Ukraine’s troubled state has long been dominated by its oligarchs. But across the emerging world the relationship between politics and business has become fraught. India’s election in April and May will in part be a plebiscite on a decade of crony capitalism. Turkey’s prime minister is engulfed by scandals involving construction firms-millions of Turks have clicked on YouTube recordings that purport to incriminate him. On March 5th China’s president, Xi Jinping, vowed to act “without mercy” against corruption in an effort to placate public anger. Last year 182,000 officials were punished for disciplinary violations, an increase of 40,000 over 2011. 

As in America at the turn of the 20th century, a new middle class is flexing its muscles, this time on a global scale. People want politicians who don’t line their pockets, and tycoons who compete without favours. A revolution to save capitalism from the capitalists is under way.”
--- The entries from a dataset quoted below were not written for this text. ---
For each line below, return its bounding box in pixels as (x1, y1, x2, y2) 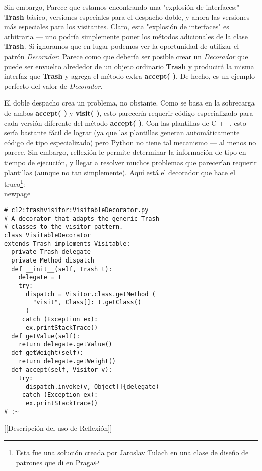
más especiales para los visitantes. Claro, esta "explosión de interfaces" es (4, 21, 229, 32)
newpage (4, 188, 31, 199)
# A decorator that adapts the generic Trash (4, 215, 159, 222)
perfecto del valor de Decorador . (4, 80, 103, 91)
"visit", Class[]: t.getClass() (33, 299, 142, 306)
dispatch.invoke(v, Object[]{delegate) (25, 383, 159, 390)
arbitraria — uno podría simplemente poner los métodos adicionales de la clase (4, 31, 248, 41)
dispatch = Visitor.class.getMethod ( (25, 290, 156, 298)
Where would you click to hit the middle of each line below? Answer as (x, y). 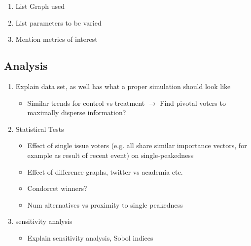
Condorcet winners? (57, 188)
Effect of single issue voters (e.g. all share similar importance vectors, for (137, 145)
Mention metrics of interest (56, 39)
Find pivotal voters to (193, 103)
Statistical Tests (40, 129)
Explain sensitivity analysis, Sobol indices (90, 237)
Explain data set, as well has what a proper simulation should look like (123, 86)
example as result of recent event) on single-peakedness (110, 155)

Apparently, The Economist is not following the news: Crony capitalism has basically been made legal in the USA, in the last two decades: watch the flow of money from the government to the political class revolving between filthy rich compensation in the private sector, and the government’s levers. Crony capitalism is becoming best business practice.

It’s rather saving capitalism from thieves, The Economist! Yet, as long as there is no revolution in the USA, nothing will happen. And the USA is asleep under the seducer-in-chief, the languid, self-described “navigator” who nominated to power again, exactly the same teams that made Clinton and the Bushes’ presidencies.
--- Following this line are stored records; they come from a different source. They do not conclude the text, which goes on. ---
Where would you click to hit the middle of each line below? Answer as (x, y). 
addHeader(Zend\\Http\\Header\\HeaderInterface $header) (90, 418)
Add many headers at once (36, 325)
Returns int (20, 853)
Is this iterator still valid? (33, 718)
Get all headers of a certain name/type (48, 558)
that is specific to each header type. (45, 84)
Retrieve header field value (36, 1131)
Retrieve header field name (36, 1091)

Legalized corruption is the problem in the USA, not the illegal type. And that’s worst.

To undermine plutocracy, one has to undermine the nature of the economic activities that foster it, such as the secretive, unregulated nature of the public-private fractional reserve, money creating system. All tax evasion, tax havens, shell companies and lack of transparency have to go with that.

Why have we been unable to get rid of plutocracy? It is not just that it holds the Main Stream Media. It’s more general than that.

The principle of plutocracy is intrinsically sadistic and cruel: there are its rewards. So its practitioners, followers and servants call for a society reflecting those values. It makes psycho sense, and the economy to reflect that.

Beyond this, we have to impose real, that is, direct democracy. It has gained in Switzerland in the last three decades, and has contributed obviously to the success of the Swiss economy, by creating a much more equalitarian, meritocratic and caring society, with fairer rules and regulations (hence the 3% unemployment rate in Switzerland, the lowest anywhere).

Direct democracy makes oligarchy, a crucial element of which is professional politics, difficult, and plutocracy, impossible. So to reduce plutocracy, one has to reduce oligarchy, and, in particular professional politics, the intrinsic enemy of direct democracy.

That’s the future we need, because plutocracy’s ultimate hide-out is war itself. And this, in full, neither we, nor the biosphere, can afford.

Understanding that plutocracy is not just the rule of wealth, but the reign of hell outright, is of the essence. One cannot understand Putin, Hitler, or World War One, without it.

Weirdly, Obama pontificated that “we are not in competition with Russia”. Of course, not. But the better angels of our nature are in competition with hell. And this starts with the oligarchs our political system consists of, at home.

Patrice Ayme

Note: That plutocracy is the definition of hell is not a new insight. That hell thrives on the Dark Side, far from the light, and “enlightenment” was already central to the ancient Babylonian religion (“Zoroastrianism”). That ancient version of the devil was called Angra Manyu.

The Greek birth of the concepts of hell with Hades and Ploutos (or “Pluto”), and how Pluto came to replace Hades was a purely cosmetic replacement, because Hades had such a terrible reputation. I guess you would not be familiar with the hellish conditions of deep silver mines in Ancient Greece, or Rome.